The task: Each line that includes the word "para" should be copied from the records.

Extracted material:
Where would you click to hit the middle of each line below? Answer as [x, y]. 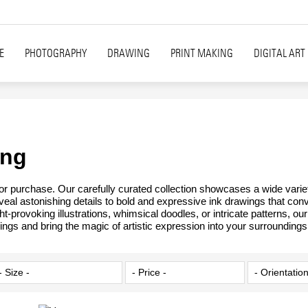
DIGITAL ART [279, 53]
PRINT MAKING [202, 53]
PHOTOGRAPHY [56, 53]
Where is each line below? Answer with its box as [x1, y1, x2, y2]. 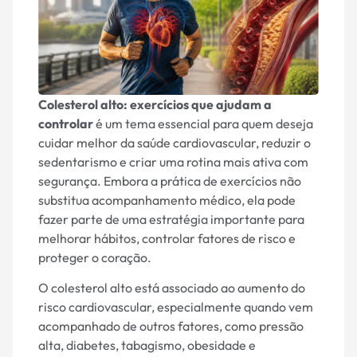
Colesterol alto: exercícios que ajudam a [38, 96, 272, 112]
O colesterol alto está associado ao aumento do [38, 280, 305, 296]
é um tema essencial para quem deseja [93, 115, 313, 131]
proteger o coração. [38, 249, 151, 265]
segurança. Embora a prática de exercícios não [38, 172, 301, 189]
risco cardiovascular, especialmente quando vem [38, 299, 313, 316]
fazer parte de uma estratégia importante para [38, 210, 304, 227]
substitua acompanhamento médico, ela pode [38, 191, 296, 208]
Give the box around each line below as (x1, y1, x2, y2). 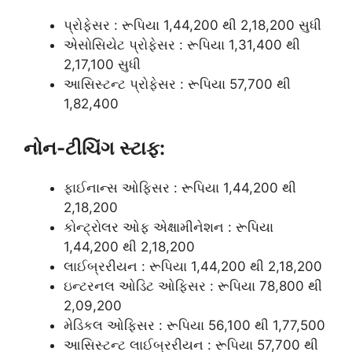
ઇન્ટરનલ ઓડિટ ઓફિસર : (64, 277, 218, 294)
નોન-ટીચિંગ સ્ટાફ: (24, 136, 165, 159)
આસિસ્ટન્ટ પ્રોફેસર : (64, 76, 188, 93)
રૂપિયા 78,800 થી (218, 277, 322, 294)
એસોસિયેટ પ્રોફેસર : (64, 37, 187, 53)
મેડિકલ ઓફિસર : (64, 317, 167, 333)
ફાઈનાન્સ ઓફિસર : (64, 179, 181, 196)
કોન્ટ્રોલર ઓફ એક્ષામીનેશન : (64, 218, 236, 235)
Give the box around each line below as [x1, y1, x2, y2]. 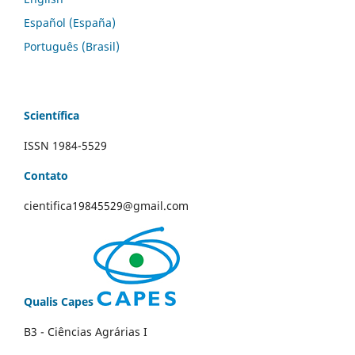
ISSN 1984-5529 [24, 137, 107, 153]
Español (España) [24, 14, 116, 30]
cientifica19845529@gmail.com [24, 197, 189, 213]
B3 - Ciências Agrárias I [24, 323, 147, 339]
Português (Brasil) [24, 38, 120, 54]
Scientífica [24, 107, 79, 123]
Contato [24, 167, 68, 183]
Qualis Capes [24, 293, 94, 309]

Solution for this task:
é um tema essencial para quem deseja [93, 115, 313, 131]
fazer parte de uma estratégia importante para [38, 210, 304, 227]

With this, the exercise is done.